Farmer Andrew Guest was disinherited from the family farm, Tump, in Monmouthshire, despite having worked there since leaving school at 16.
He brought an action based on proprietary estoppel, where legal rights to a property exist if a claimant can prove they have been ‘given a clear assurance’ they will inherit and have relied on it, even if nothing is put in writing.
The High Court awarded him a clean break lump payment of 50% of the value of the dairy farm and 40% of the value of the farm buildings. The parents appealed on the basis this would require them to sell the farm.
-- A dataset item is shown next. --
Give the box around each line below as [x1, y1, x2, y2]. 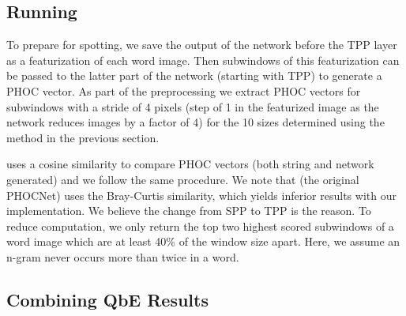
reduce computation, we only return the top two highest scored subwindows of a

They argued that relief should be calculated on the basis of detriment suffered rather than on the basis of expectation.
Ruling in Guest v Guest [2022] UKSC 27 last week, the Supreme Court held it is the repudiation of the promised expectation which is the unconscionable wrong. Therefore, the correct approach was to look at the son’s expectation of inheritance rather than the detriment-based approach put forward by his parents.
However, it partially allowed the parents’ appeal on the High Court’s overall remedy. The justices held the parents have two choices to fulfil the promisee’s— their son’s— expectation: either pay him a reduced sum now or hold his share of the farm on trust for him for their lifetimes.
Polly Ridgway, senior associate at Clarke Willmott, which represented Andrew Guest, said the Supreme Court had prevented a ‘clear injustice and, as a result, Andrew will receive his inheritance promised to him’.
Laura Phillips, senior associate at Kingsley Napley, said the decision ‘demonstrates the wide discretion that the court has to provide remedies that would help achieve equity between the parties’.